# Task description
Look through the entries below and copy exactly the part that begins with the line containing "without breaking the" and ends with the line containing "France (Tableaux [tab:RTCres]". Do not copy the pictures.

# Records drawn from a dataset
——

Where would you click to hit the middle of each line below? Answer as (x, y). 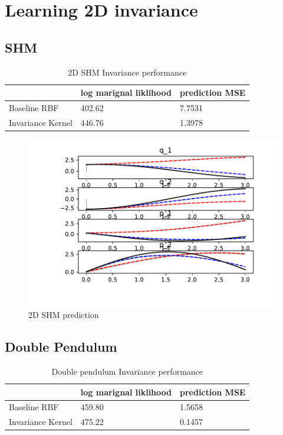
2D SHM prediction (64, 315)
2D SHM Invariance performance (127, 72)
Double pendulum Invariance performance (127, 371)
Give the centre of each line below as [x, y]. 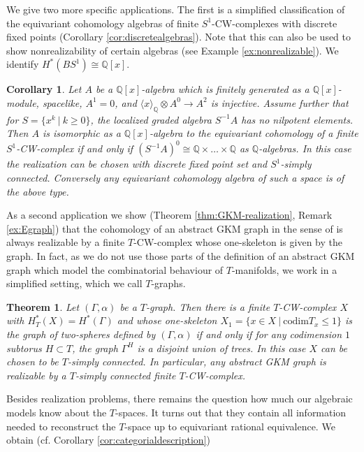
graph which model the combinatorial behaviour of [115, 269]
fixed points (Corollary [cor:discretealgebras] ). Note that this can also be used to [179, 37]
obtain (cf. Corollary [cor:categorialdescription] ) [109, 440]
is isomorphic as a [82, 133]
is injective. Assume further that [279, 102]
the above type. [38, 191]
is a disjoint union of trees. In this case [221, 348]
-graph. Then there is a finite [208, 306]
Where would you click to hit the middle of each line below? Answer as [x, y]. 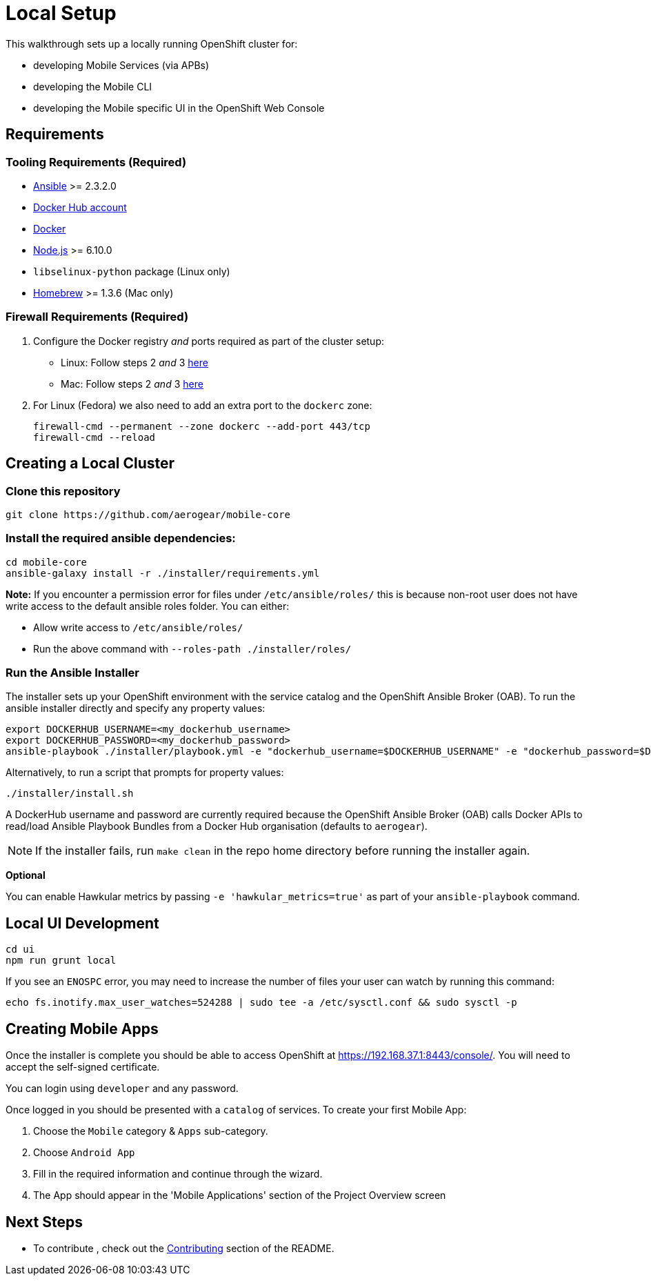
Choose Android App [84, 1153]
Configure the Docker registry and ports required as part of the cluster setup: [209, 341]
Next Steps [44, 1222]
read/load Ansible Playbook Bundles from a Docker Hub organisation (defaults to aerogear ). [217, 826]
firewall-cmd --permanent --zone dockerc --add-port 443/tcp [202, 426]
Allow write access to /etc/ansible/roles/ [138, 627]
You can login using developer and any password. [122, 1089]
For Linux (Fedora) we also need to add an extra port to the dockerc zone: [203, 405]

——

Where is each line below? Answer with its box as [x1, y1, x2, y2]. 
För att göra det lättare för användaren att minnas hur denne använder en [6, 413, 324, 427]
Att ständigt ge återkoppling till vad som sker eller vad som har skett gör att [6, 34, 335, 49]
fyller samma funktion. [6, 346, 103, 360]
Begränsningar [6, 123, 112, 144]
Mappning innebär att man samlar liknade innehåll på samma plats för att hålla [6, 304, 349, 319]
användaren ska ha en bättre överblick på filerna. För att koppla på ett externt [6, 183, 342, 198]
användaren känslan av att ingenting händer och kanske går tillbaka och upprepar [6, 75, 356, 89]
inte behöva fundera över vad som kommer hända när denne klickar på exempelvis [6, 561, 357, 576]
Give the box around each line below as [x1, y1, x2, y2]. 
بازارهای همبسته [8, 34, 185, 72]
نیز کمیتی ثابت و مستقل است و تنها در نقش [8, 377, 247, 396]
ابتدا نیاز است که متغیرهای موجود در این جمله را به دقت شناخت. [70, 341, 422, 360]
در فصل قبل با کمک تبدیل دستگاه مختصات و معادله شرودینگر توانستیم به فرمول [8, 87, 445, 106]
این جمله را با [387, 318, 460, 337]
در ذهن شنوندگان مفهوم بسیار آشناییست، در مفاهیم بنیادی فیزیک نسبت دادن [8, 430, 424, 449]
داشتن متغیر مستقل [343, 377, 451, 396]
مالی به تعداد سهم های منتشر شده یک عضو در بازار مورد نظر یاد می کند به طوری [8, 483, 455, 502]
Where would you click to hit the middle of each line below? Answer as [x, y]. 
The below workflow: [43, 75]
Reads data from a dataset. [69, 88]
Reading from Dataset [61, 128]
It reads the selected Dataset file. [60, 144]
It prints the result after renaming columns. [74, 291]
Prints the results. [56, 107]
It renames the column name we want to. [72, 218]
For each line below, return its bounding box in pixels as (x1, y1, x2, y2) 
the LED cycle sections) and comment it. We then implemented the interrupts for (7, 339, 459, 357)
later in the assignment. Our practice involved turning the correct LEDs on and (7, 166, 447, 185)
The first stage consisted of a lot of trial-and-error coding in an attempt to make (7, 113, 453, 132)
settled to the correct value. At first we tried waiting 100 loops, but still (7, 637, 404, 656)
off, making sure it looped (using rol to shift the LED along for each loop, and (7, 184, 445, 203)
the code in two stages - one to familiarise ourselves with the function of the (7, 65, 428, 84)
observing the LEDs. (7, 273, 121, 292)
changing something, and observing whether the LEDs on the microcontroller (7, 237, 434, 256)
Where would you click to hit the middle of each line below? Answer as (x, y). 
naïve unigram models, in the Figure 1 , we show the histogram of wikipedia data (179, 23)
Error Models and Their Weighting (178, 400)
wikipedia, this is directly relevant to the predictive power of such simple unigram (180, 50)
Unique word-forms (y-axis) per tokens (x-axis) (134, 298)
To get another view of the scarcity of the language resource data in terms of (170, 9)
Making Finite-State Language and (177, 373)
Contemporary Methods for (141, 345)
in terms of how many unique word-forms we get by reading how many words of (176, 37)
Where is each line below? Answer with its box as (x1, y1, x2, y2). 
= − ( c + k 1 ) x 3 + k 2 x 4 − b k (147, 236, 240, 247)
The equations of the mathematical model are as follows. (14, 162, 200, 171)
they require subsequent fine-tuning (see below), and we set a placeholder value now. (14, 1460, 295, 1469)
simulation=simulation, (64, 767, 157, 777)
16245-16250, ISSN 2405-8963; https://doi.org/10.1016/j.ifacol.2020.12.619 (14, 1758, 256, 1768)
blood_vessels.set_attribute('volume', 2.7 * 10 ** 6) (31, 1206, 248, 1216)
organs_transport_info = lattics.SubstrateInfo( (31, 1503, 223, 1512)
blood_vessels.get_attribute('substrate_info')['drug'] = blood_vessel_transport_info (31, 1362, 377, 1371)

——

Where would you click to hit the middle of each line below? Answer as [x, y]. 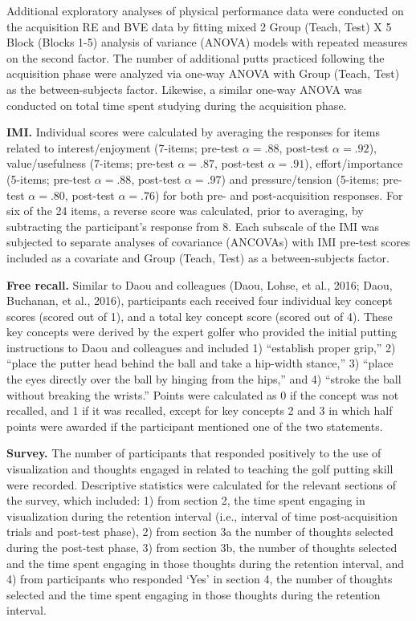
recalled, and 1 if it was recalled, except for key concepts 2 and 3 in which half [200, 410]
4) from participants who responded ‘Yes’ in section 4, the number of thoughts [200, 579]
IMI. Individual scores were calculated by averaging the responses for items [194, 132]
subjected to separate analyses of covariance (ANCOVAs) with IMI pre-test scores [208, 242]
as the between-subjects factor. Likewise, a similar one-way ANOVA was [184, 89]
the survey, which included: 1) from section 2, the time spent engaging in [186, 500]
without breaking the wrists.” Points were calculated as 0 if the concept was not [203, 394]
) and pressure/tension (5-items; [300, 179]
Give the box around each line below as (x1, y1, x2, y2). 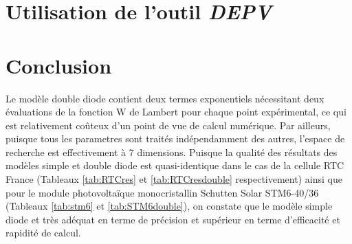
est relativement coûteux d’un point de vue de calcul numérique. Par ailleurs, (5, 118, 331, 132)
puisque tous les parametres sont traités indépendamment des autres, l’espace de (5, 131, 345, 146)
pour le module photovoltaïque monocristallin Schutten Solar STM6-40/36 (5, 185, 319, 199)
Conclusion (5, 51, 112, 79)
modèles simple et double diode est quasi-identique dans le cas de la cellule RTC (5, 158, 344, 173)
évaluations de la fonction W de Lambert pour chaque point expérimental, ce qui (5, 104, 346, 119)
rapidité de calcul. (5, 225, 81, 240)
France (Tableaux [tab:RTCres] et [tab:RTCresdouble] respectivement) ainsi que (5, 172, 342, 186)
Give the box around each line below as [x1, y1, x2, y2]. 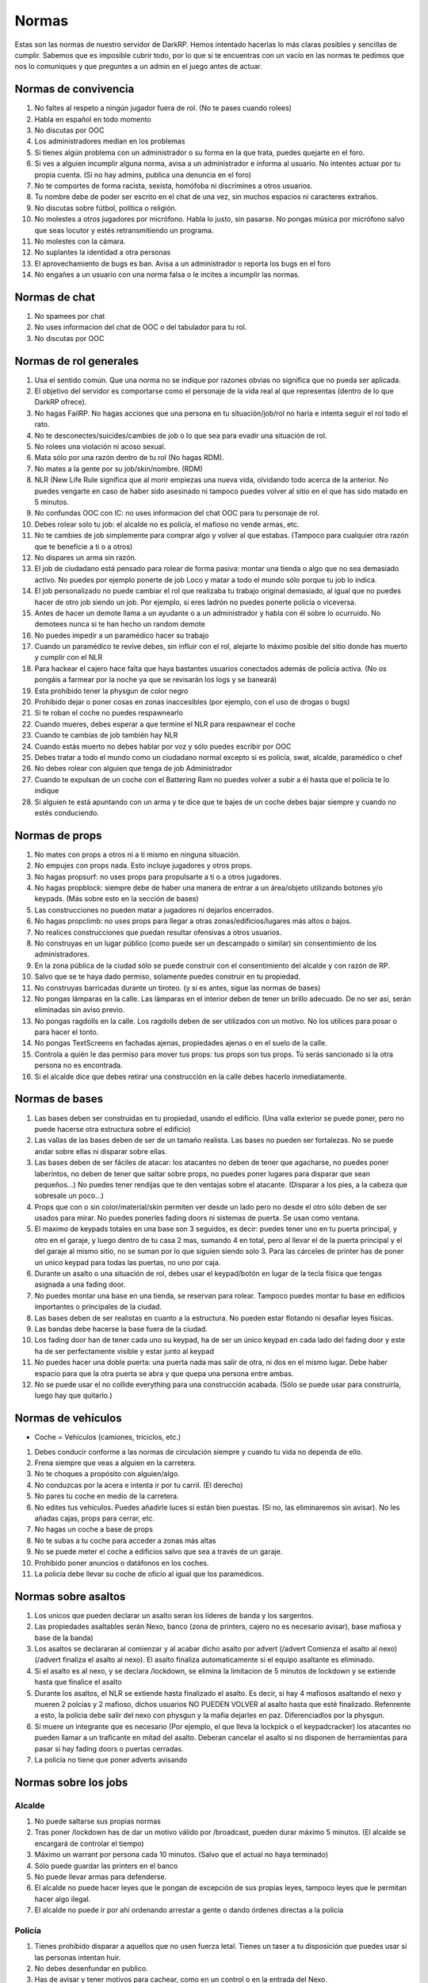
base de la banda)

——

# Task result
without breaking the wrists.” Points were calculated as 0 if the concept was not [203, 394]
) and pressure/tension (5-items; [300, 179]
Give the box around each line below as (x1, y1, x2, y2). 
est relativement coûteux d’un point de vue de calcul numérique. Par ailleurs, (5, 118, 331, 132)
puisque tous les parametres sont traités indépendamment des autres, l’espace de (5, 131, 345, 146)
pour le module photovoltaïque monocristallin Schutten Solar STM6-40/36 (5, 185, 319, 199)
Conclusion (5, 51, 112, 79)
modèles simple et double diode est quasi-identique dans le cas de la cellule RTC (5, 158, 344, 173)
évaluations de la fonction W de Lambert pour chaque point expérimental, ce qui (5, 104, 346, 119)
rapidité de calcul. (5, 225, 81, 240)
France (Tableaux [tab:RTCres] et [tab:RTCresdouble] respectivement) ainsi que (5, 172, 342, 186)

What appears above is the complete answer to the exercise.